Ensure you have API access to the models you wish to evaluate. We currently support two types of API formats:

* `OPENAI`: The OpenAI API ChatCompletion endpoint ([ref](https://platform.openai.com/docs/api-reference/chat/object))
* `HUGGINGFACE`: The HuggingFace Hosted Inference API ([ref](https://huggingface.co/docs/inference-endpoints/api_reference))
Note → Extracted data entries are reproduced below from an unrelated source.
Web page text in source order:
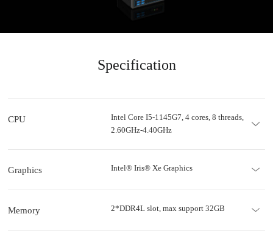
Specification
CPU
Intel Core I5-1145G7, 4 cores, 8 threads,
2.60GHz-4.40GHz
Graphics Intel® Iris® Xe Graphics
Memory 2*DDR4L slot, max support 32GB
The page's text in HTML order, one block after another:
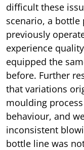
difficult these
scenario, a
previously
experience
equipped the
before. Further
that variations
moulding
behaviour, and
inconsistent
bottle line was
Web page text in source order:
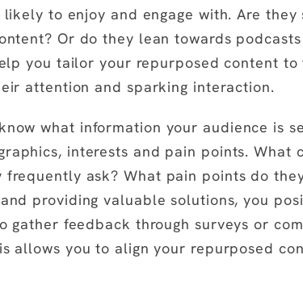
to enjoy and engage with. Are
Or do they lean towards
you tailor your repurposed content to
attention and sparking interaction.
what information your audience is
interests and pain points. What
frequently ask? What pain points do
providing valuable solutions, you
gather feedback through surveys or
allows you to align your repurposed
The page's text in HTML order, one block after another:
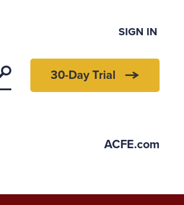
SIGN IN
Search 30-Day Trial
ACFE.com
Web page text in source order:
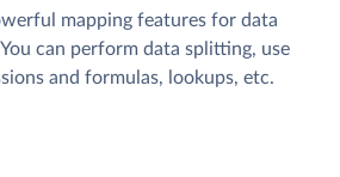
mapping features for data
can perform data splitting, use
and formulas, lookups, etc.
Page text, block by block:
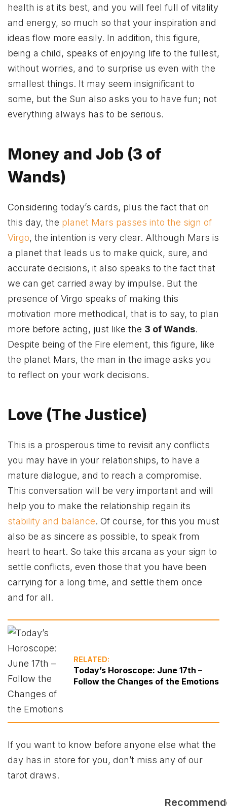
health is at its best, and you will feel full of vitality
and energy, so much so that your inspiration and
ideas flow more easily. In addition, this figure,
being a child, speaks of enjoying life to the fullest,
without worries, and to surprise us even with the
smallest things. It may seem insignificant to
some, but the Sun also asks you to have fun; not
everything always has to be serious.
Money and Job (3 of
Wands)
Considering today’s cards, plus the fact that on
this day, the planet Mars passes into the sign of
Virgo, the intention is very clear. Although Mars is
a planet that leads us to make quick, sure, and
accurate decisions, it also speaks to the fact that
we can get carried away by impulse. But the
presence of Virgo speaks of making this
motivation more methodical, that is to say, to plan
more before acting, just like the 3 of Wands.
Despite being of the Fire element, this figure, like
the planet Mars, the man in the image asks you
to reflect on your work decisions.
Love (The Justice)
This is a prosperous time to revisit any conflicts
you may have in your relationships, to have a
mature dialogue, and to reach a compromise.
This conversation will be very important and will
help you to make the relationship regain its
stability and balance. Of course, for this you must
also be as sincere as possible, to speak from
heart to heart. So take this arcana as your sign to
settle conflicts, even those that you have been
carrying for a long time, and settle them once
and for all.
RELATED:
Today’s Horoscope: June 17th –
Follow the Changes of the Emotions
If you want to know before anyone else what the
day has in store for you, don’t miss any of our
tarot draws.
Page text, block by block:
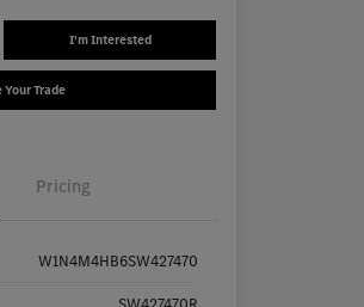
I'm Interested
Your Trade
Pricing
W1N4M4HB6SW427470

If you are hosting models locally you can use a package like [LocalAI](https://github.com/mudler/LocalAI) to get an OpenAI compatible REST API which can be used by `Judy`.

#### Judy Commands

A CLI interface is provided for viewing and editing Judy config files.

```bash
judy config
```

Run an evaluation as follows:

```bash
judy run --run-config run_config.yml --name disinfo-test --output ./results
```

After running an evaluation, you can serve a web app for viewing the results:

```bash
judy serve -r ./results
```

## Web App Screenshots

The web app allows you to view your evaluation results.

|   |   |
|---|---|
![Overview](<assets/app_home.png>) |  ![App Runs](<assets/app_runs.png>)
![Raw Results](<assets/app_raw.png>)

## Roadmap

### Features

- [x] Core framework
- [x] Web app - to view evaluation results
- [ ] Add perturbations - the ability to modify input datasets - with typos, synonymns etc.
- [ ] Add adaptations - the ability to use different prompting techniques - such as Chain of Thought etc.

### Scenarios

- [x] [FLASK](https://arxiv.org/abs/2307.10928)
- [ ] [Code Comprehension](https://arxiv.org/abs/2308.01240)
- [ ] [Emotional Intelligence](https://arxiv.org/abs/2307.09042)
- [ ] [RED-INSTRUCT](https://arxiv.org/abs/2308.09662)

## Contributing

Pull requests are welcome. For major changes, please open an issue first to discuss what you would like to change. Please make sure to update tests as appropriate.